* **Items from a data source**:

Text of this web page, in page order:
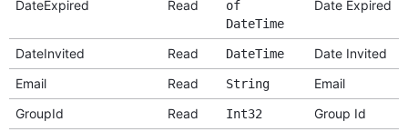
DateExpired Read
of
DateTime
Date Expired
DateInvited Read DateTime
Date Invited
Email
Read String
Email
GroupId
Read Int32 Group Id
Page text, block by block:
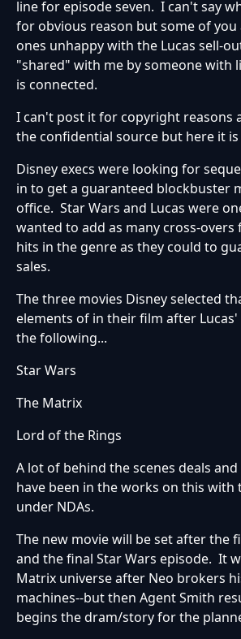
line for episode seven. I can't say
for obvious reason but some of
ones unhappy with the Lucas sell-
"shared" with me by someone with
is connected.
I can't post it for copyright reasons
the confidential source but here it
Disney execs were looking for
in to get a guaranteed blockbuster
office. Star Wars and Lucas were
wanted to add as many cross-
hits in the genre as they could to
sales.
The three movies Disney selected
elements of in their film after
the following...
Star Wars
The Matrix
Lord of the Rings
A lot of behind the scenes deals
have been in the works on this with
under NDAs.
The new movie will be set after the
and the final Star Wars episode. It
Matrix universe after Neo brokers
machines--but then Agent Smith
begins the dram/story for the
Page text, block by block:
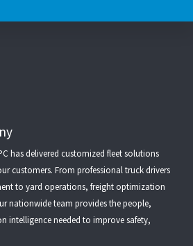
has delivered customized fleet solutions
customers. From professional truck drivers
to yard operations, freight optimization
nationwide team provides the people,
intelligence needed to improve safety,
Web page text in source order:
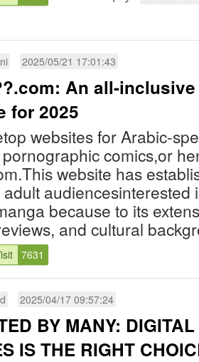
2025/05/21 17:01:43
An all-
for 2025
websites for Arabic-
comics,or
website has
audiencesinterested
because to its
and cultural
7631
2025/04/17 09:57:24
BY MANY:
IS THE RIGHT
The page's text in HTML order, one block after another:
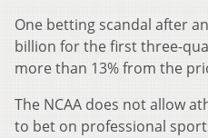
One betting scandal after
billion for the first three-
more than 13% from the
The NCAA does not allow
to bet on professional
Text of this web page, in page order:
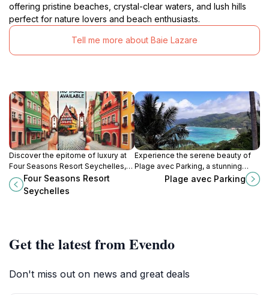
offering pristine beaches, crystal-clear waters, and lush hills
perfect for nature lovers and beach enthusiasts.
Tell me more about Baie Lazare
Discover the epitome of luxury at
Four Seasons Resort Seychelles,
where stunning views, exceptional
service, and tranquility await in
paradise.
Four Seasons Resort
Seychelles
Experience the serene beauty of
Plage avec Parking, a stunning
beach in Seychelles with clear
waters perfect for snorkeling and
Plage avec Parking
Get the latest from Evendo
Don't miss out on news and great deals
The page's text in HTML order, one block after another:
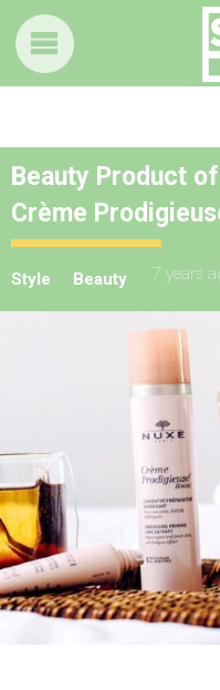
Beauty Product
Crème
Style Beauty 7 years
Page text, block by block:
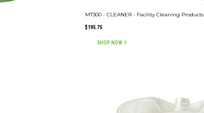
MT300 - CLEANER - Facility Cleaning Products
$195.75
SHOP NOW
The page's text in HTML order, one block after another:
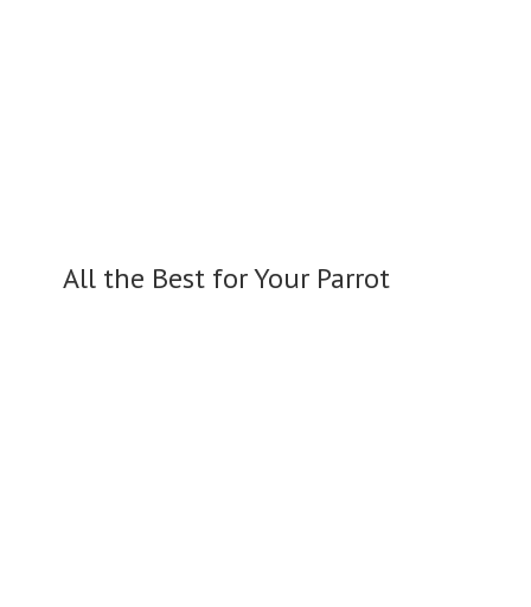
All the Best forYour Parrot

* **YOUR GOAL**: If an entry holds a picture, skip the picture and print the rest of the data exactly.

* **RESULT FOR THIS EXERCISE**:
Text of this web page, in page order:
DateExpired Read
of
DateTime
Date Expired
DateInvited Read DateTime
Date Invited
Email
Read String
Email
GroupId
Read Int32 Group Id
Page text, block by block:
line for episode seven. I can't say
for obvious reason but some of
ones unhappy with the Lucas sell-
"shared" with me by someone with
is connected.
I can't post it for copyright reasons
the confidential source but here it
Disney execs were looking for
in to get a guaranteed blockbuster
office. Star Wars and Lucas were
wanted to add as many cross-
hits in the genre as they could to
sales.
The three movies Disney selected
elements of in their film after
the following...
Star Wars
The Matrix
Lord of the Rings
A lot of behind the scenes deals
have been in the works on this with
under NDAs.
The new movie will be set after the
and the final Star Wars episode. It
Matrix universe after Neo brokers
machines--but then Agent Smith
begins the dram/story for the
Page text, block by block:
has delivered customized fleet solutions
customers. From professional truck drivers
to yard operations, freight optimization
nationwide team provides the people,
intelligence needed to improve safety,
Web page text in source order:
2025/05/21 17:01:43
An all-
for 2025
websites for Arabic-
comics,or
website has
audiencesinterested
because to its
and cultural
7631
2025/04/17 09:57:24
BY MANY:
IS THE RIGHT
The page's text in HTML order, one block after another:
One betting scandal after
billion for the first three-
more than 13% from the
The NCAA does not allow
to bet on professional
Text of this web page, in page order:
offering pristine beaches, crystal-clear waters, and lush hills
perfect for nature lovers and beach enthusiasts.
Tell me more about Baie Lazare
Discover the epitome of luxury at
Four Seasons Resort Seychelles,
where stunning views, exceptional
service, and tranquility await in
paradise.
Four Seasons Resort
Seychelles
Experience the serene beauty of
Plage avec Parking, a stunning
beach in Seychelles with clear
waters perfect for snorkeling and
Plage avec Parking
Get the latest from Evendo
Don't miss out on news and great deals
The page's text in HTML order, one block after another:
Beauty Product
Crème
Style Beauty 7 years
Page text, block by block:
MT300 - CLEANER - Facility Cleaning Products
$195.75
SHOP NOW
The page's text in HTML order, one block after another:
All the Best forYour Parrot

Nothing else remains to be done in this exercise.